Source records
━━━━━━━━━━━━━━━━━━━━━━━━━━━━━━

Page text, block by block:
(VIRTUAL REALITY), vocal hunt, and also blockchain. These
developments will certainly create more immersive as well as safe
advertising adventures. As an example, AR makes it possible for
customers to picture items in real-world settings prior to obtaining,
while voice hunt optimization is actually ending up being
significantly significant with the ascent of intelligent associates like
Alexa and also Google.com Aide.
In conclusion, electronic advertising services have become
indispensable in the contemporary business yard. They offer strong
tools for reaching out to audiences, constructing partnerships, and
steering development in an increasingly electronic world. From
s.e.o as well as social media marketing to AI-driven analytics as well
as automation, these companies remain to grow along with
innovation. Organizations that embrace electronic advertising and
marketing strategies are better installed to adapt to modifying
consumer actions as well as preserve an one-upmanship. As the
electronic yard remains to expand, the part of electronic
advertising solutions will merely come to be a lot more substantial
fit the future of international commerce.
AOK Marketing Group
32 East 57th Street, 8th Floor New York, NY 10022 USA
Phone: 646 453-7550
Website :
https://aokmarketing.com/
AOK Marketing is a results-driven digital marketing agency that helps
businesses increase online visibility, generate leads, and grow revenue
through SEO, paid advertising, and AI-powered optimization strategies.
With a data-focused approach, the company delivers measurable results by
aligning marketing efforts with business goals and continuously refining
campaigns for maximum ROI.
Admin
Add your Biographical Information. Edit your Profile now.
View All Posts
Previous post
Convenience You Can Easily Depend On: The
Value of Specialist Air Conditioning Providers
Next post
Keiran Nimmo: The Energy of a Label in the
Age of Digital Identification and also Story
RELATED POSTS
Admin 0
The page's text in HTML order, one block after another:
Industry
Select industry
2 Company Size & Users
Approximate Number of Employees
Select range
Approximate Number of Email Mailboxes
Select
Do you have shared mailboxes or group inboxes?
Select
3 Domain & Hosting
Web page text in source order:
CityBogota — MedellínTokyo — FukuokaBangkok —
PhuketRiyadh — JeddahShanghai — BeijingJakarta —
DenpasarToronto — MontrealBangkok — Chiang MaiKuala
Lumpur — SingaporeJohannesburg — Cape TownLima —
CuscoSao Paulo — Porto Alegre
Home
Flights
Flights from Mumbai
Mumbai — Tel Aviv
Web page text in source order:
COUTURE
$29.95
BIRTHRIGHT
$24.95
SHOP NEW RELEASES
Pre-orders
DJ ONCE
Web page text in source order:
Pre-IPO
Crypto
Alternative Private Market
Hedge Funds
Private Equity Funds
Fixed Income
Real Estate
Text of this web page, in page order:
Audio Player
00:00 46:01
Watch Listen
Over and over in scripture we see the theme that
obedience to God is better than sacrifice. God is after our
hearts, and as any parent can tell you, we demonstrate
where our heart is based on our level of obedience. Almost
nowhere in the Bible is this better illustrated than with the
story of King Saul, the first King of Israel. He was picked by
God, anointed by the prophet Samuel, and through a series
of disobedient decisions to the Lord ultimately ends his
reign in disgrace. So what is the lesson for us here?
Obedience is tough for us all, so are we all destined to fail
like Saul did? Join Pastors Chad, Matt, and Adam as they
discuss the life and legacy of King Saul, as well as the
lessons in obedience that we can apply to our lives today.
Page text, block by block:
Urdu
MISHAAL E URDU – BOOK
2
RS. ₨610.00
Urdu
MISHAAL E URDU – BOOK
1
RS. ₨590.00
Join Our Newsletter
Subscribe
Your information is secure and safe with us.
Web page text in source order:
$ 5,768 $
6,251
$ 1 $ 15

━━━━━━━━━━━━━━━━━━━━━━━━━━━━━━

Set down again, word for word, the stretch of records from the line with "CityBogota — MedellínTokyo — FukuokaBangkok —" to the line with "Watch Listen", both of those lines included.

CityBogota — MedellínTokyo — FukuokaBangkok —
PhuketRiyadh — JeddahShanghai — BeijingJakarta —
DenpasarToronto — MontrealBangkok — Chiang MaiKuala
Lumpur — SingaporeJohannesburg — Cape TownLima —
CuscoSao Paulo — Porto Alegre
Home
Flights
Flights from Mumbai
Mumbai — Tel Aviv
Web page text in source order:
COUTURE
$29.95
BIRTHRIGHT
$24.95
SHOP NEW RELEASES
Pre-orders
DJ ONCE
Web page text in source order:
Pre-IPO
Crypto
Alternative Private Market
Hedge Funds
Private Equity Funds
Fixed Income
Real Estate
Text of this web page, in page order:
Audio Player
00:00 46:01
Watch Listen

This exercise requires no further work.